$x+\sqrt{3} y=3$...(i)
$2 x^2+3 y^2=k$
Equation of tangent at $\mathrm{P}\left(x_1, y_1\right)$
$2 x x_1+3 y y_1=\mathrm{k}$...(ii)
If (i) and (ii) represents the same line
$$
\begin{aligned}
& \frac{1}{2 x_1}=\frac{\sqrt{3}}{3 y_1}=\frac{3}{k} \\
& x_1=\frac{k}{6}, y_1=\frac{k}{3 \sqrt{3}}
\end{aligned}
$$

Slope of tangent at $\mathrm{P}=\frac{-1}{\sqrt{3}}$
$\therefore$ Slope of normal $=\sqrt{3}$
$\therefore$ Equation of normal at $\mathrm{P}\left(x_1, y_1\right)$
$y-\frac{k}{3 \sqrt{3}}=\sqrt{3}\left(x-\frac{k}{6}\right) \Rightarrow \frac{3 \sqrt{3} y-k}{3}=\frac{6 x-k}{2}$...(iii)
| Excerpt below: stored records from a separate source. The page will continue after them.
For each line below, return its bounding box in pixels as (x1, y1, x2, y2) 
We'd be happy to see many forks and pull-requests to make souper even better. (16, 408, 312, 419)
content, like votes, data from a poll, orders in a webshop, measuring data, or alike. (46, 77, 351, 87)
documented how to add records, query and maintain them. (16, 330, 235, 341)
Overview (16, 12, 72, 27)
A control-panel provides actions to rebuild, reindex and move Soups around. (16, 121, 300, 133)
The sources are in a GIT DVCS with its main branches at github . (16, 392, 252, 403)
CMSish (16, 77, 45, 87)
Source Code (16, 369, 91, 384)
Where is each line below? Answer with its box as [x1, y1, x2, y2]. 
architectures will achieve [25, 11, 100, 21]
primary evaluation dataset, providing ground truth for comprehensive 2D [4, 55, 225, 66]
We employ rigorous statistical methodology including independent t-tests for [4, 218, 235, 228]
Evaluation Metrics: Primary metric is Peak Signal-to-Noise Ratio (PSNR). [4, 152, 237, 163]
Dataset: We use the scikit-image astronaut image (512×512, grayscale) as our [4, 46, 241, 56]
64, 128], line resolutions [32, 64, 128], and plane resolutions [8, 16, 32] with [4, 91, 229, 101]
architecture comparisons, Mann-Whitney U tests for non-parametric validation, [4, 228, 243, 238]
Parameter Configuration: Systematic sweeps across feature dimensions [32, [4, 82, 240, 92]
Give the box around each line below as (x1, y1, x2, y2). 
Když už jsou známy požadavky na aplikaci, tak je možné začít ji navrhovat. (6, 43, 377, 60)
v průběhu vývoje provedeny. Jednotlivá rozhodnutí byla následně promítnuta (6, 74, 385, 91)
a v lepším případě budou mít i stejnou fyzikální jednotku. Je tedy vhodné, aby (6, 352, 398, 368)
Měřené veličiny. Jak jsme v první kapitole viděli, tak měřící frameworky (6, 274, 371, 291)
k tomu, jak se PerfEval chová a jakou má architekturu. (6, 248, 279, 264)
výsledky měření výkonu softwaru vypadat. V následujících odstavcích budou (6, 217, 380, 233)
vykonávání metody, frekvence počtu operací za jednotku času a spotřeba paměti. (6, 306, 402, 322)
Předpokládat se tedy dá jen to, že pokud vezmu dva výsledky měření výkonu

Now, since $\left(x_1, y_1\right)=\left(\frac{k}{6}, \frac{k}{3 \sqrt{3}}\right)$ lies on ellipse
$$
\begin{aligned}
& \therefore 2\left(\frac{k}{6}\right)^2+3\left(\frac{k}{3 \sqrt{3}}\right)^2=k \\
& \frac{k^2}{18}+\frac{k^2}{9}=k \\
& \therefore k=6 \\
& \text { Put } k=6 \text { in }(3) \\
& 2(3 \sqrt{3} y-6)=3(6 x-6) \\
& \Rightarrow 3 x-\sqrt{3} y-1=0
\end{aligned}
$$